フランス映画の巨匠が撮る「映画への深い愛」 デプレシャン監督に取材、仕事観などを聞いた
――映画の仕事を30年以上続けるということは、才能だけでなく、運や努力なども必要だと思います。デプレシャン監督がここまで仕事を続けるために必要だったことは何だったと思いますか?
私が映画監督として心がけていることは、まずは自分に忠実であること。そして私自身、人にストーリーを伝えるのがすごく好きなんです。
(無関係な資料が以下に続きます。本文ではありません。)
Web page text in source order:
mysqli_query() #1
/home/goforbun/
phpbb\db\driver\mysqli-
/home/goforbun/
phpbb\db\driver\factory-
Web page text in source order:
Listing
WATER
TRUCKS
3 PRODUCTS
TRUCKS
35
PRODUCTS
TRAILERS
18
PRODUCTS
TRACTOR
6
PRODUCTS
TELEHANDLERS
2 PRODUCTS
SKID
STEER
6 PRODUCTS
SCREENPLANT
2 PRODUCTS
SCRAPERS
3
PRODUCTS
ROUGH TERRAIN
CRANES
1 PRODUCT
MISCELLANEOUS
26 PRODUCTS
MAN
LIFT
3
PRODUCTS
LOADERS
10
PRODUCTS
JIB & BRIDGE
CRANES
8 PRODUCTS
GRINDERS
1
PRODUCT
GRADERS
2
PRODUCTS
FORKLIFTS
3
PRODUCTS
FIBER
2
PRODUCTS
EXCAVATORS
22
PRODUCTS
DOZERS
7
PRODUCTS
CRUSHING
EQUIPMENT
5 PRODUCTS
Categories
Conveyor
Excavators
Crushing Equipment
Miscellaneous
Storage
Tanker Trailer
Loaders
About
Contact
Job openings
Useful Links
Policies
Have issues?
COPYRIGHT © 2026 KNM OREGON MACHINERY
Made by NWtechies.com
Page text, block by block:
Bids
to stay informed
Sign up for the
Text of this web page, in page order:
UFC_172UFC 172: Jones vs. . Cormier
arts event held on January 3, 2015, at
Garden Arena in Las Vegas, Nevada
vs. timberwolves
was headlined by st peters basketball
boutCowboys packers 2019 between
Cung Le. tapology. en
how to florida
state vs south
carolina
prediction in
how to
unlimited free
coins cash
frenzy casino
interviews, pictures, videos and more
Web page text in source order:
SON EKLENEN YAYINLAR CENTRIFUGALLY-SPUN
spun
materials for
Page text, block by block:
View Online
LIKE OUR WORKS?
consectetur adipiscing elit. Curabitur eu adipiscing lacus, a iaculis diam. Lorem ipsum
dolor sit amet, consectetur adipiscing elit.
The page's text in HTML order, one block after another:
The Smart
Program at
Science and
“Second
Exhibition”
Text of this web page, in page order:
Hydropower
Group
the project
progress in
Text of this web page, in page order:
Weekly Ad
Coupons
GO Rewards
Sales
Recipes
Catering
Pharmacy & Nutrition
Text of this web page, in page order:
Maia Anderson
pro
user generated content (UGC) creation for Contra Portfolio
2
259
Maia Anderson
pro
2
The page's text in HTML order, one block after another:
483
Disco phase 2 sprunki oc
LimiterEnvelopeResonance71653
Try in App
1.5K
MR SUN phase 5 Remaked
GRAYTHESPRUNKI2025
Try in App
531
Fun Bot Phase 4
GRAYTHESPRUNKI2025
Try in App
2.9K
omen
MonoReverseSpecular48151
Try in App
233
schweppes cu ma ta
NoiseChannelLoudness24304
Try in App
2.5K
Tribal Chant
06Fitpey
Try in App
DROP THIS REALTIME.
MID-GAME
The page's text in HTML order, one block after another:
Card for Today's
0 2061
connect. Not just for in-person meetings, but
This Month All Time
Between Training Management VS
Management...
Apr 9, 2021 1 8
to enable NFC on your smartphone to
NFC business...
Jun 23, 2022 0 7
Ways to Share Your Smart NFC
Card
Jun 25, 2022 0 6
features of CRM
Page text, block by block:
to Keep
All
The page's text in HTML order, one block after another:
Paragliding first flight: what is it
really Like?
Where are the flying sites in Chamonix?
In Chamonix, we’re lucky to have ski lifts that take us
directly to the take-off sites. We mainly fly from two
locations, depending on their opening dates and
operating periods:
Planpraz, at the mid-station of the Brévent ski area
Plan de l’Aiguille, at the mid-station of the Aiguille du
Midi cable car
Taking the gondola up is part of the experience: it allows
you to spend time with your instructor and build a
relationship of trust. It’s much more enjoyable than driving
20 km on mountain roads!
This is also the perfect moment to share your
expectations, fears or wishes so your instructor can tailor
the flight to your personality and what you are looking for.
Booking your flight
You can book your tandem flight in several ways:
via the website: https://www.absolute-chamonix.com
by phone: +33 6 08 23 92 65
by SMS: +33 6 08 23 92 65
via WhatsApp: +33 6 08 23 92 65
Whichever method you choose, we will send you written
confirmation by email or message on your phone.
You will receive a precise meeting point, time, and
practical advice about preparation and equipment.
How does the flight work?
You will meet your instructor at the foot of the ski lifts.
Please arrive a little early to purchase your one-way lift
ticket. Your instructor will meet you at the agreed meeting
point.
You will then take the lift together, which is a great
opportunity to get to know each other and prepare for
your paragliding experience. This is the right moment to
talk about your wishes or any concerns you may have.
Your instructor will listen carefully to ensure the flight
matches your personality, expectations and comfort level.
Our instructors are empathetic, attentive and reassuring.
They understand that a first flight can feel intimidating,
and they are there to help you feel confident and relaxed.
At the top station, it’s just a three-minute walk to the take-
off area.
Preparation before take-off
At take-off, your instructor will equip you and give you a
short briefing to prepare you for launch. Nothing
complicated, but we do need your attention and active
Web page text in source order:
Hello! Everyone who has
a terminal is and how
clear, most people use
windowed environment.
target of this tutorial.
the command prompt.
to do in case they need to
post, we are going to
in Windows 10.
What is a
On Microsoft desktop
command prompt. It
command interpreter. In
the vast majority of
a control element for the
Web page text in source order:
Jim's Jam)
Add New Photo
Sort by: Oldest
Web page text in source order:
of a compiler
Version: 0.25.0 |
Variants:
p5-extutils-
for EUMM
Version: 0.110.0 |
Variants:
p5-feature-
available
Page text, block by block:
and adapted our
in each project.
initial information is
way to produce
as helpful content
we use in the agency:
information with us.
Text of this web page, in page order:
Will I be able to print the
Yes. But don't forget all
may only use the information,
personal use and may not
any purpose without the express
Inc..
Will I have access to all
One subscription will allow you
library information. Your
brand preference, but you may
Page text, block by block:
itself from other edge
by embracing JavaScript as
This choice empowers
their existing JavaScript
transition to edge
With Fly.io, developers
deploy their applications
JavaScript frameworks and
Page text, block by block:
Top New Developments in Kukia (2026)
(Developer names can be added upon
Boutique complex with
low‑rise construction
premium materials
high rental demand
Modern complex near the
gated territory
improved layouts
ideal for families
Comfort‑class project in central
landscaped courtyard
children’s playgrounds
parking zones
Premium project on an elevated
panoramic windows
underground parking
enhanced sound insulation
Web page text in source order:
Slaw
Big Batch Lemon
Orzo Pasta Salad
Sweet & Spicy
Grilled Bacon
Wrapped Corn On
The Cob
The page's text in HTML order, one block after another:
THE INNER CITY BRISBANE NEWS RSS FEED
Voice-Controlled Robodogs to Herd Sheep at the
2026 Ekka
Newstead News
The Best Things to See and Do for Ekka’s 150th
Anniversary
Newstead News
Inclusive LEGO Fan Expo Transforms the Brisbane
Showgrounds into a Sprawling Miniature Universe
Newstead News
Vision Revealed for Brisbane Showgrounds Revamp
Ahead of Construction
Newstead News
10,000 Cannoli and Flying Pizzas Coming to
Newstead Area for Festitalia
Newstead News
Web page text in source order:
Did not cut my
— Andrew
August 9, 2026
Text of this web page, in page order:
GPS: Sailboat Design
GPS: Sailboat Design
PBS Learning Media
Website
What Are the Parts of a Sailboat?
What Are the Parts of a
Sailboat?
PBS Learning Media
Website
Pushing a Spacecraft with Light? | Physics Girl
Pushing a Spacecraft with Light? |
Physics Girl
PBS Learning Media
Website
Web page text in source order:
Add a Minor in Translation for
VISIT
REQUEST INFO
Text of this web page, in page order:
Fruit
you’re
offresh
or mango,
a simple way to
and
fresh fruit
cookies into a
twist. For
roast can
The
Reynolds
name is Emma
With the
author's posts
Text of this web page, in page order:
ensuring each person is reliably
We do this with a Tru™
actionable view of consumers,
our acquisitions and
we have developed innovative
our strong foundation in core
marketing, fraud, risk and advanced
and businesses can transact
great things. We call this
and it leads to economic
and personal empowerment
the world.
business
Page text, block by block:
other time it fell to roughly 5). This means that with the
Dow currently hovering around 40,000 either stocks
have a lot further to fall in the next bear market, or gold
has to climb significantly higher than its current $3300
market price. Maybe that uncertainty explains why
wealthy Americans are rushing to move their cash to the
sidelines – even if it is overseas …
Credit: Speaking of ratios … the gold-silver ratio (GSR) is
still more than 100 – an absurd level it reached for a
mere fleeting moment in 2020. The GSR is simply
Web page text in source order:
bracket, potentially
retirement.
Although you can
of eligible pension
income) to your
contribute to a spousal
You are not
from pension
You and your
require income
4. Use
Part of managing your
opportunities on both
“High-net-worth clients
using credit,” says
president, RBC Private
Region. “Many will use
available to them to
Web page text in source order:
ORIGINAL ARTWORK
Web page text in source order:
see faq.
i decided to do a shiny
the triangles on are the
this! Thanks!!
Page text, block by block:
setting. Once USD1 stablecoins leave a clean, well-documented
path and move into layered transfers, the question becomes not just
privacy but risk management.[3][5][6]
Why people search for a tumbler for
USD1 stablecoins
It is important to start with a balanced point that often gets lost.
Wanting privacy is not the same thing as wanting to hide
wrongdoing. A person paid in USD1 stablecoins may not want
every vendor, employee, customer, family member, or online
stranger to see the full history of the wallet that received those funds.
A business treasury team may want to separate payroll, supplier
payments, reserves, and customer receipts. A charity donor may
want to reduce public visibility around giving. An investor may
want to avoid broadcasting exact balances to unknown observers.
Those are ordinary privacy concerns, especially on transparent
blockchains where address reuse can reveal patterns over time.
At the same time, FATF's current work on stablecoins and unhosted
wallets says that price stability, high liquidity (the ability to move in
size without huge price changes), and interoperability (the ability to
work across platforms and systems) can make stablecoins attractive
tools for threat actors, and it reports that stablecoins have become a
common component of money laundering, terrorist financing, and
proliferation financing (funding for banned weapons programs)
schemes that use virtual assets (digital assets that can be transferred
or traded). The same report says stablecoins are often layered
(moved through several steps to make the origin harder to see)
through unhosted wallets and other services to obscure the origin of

だから今回の映画では、登場人物のメランコリックな心情やストーリーをどのように展開していくかがすごく難しくて。どういうふうに描き出すかが最大の課題でした。そこで出会ったのが若い撮影監督のノエ・バックでした。彼と出会ったことによって非常に新しいエネルギーをもらいました。
――監督にとって、勝手知ったる仲間だけでなく、新しい世代と一緒に仕事をするというのも大切だということですか?
本当に素晴らしい体験をさせてもらいました。特に今回はミロ・マシャド・グラネールという若い俳優と一緒に仕事をすることができた。彼はカンヌ映画祭の(最高賞)パルムドールを獲得した『落下の解剖学』で素晴らしい演技を見せた俳優なのですが、そういった若い人たちとの仕事はいろいろと刺激を受けますし、素晴らしい機会を得ました。
映画では多くのハリウッド映画が引用
――この映画ではアート系映画だけでなく、数多くのハリウッド映画が引用されています。デプレシャン監督はしばしば「アートフィルムだけではなく、娯楽映画も観るべきだ」と語っていますが、人はどちらかに偏ってしまいがちです。そうした“雑食”であることから見えてくるものはなんですか?
よく映画というのは芸術であると言われることがありますが、私はその意見には賛成できません。映画というのは“芸術になろうとしている存在”なのだと思うのです。
これはひとつの例ですが、『ダイ・ハード』という映画の中で、窮地に立たされたブルース・ウィリスが高い建物の外に這いつくばるシーンがあります。窓を開けて入らなければならないところで、銃でその窓を撃つという場面なのですが、この映画というのはアクション映画であり、娯楽映画である一方で、その枠をも超えてなんて美しいシーンなんだろうと思ったんです。アクション映画であっても、エンタメを超えた美しさや芸術性を追求することができるんです。